Mr Croser —Yes, I do. That is based on the increased income for Australians which has a net effect in increasing sales of wine. Wine is cross-elastic with other Australian products; it is discretionary consumer expenditure. It is cross-elastic with holidays, music, books and a whole range of things Australians spend their discretionary dollars on. In being so, any increase in the perceived net wealth of Australians will increase the consumption of that whole gamut of products. And the package, complete with WET tax, does not change the relativities of those products, the price of those other products which are the competitive products with wine, in a negative sense. For that reason, wine is modelled to be advantaged under this package. But that is for wine: that is all we have looked at.
Senator MURRAY —Principally it would be for off-premise, I would assume, because on-premise is affected by the fact that the restaurant sector's overall cost structure will increase with a loss of jobs and turnover, and the tourism sector is estimated to be falling by about 4.5 per cent. There will be a decrease in demand there. So you will see a greater shift in demand at the off-premise rather than the on-premise level. Is that how you see it?
Mr Croser —That is as we would perceive it because the price rises are exacerbated by the GST being added on to by retail margin in on premises and in cellar door sales where the mark-up from the wholesale price to the retail price is greater in percentage terms. Therefore, there will be a magnified effect. To put that into numerical perspective, under the Treasury's 31.7 WET tax proposal, the off-premise retail store cost of wine to Australians would be increased by three per cent, cellar door sales by four to five per cent and the on-premise restaurant by six to seven per cent. So you are correct.

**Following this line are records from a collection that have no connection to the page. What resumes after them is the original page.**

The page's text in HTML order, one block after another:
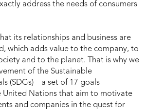
address the needs of consumers
its relationships and business are
which adds value to the company, to
and to the planet. That is why we
of the Sustainable
(SDGs) – a set of 17 goals
United Nations that aim to motivate
and companies in the quest for
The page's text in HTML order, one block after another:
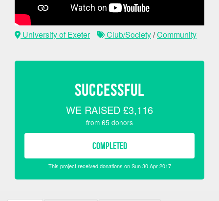
University of Exeter Club/Society/Community
SUCCESSFUL
WE RAISED £3,116
from 65 donors
COMPLETED
This project received donations on Sun 30 Apr 2017
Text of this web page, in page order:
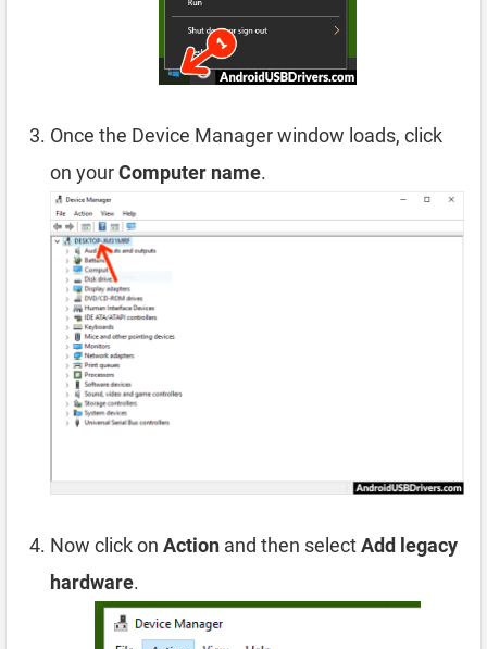
Once the Device Manager window loads, click
on yourComputer name.
Now click on Action and then selectAdd legacy
hardware.
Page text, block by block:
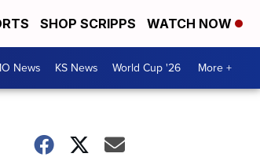
SHOP SCRIPPS WATCH NOW
News KS News World Cup '26 More +
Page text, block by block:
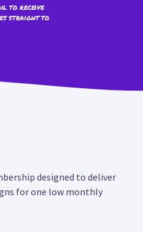
to receive
straight to
designed to deliver
for one low monthly
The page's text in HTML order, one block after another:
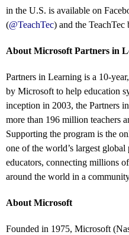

Senator MURRAY —With regard to the abuse side of things, and no discussion about alcohol can leave that outside consideration, it would be I guess self-evident that alcohol abuse is more likely to occur from off-premise consumption than on-premise, simply because that is where most of the volume is, and because restaurant consumption generally speaking does not produce that binge drinking. Alcohol pricing is affected by the sin tax attempt to reduce consumption at the unacceptable levels, so we have the promotion of lower alcohol products.
With regard to the wine industry, however, low alcohol products are not really a major feature in the same sense that you have low alcohol beers—and the same applies for spirits, as you would be aware. Would the profitability of your industry, and jobs and turnover, be affected by a pricing regime which continued to differentiate between, and in fact tried to increase, the gap between higher alcohol by volume products and lower priced products and the rest of the market? With regard to your industry, if the large-scale consumption of, say, bag-in-the-box wines were to be decreased and bottled wine were to be increased, would that affect the profitability and jobs impact of your industry materially?
Mr Croser —The answer is yes, and significantly. But let me say that, first of all, that scenario would have no net effect on the abuse of alcohol per se through the medium of wine. Wine is the most benign of the three alcoholic beverages in that it is mostly consumed, whether it is cask or bottled, at home with a meal or in a restaurant with a meal. Our own
ABS-commissioned survey demonstrates that there is no difference in fact between the levels of abuse of bottled wine and cask wine.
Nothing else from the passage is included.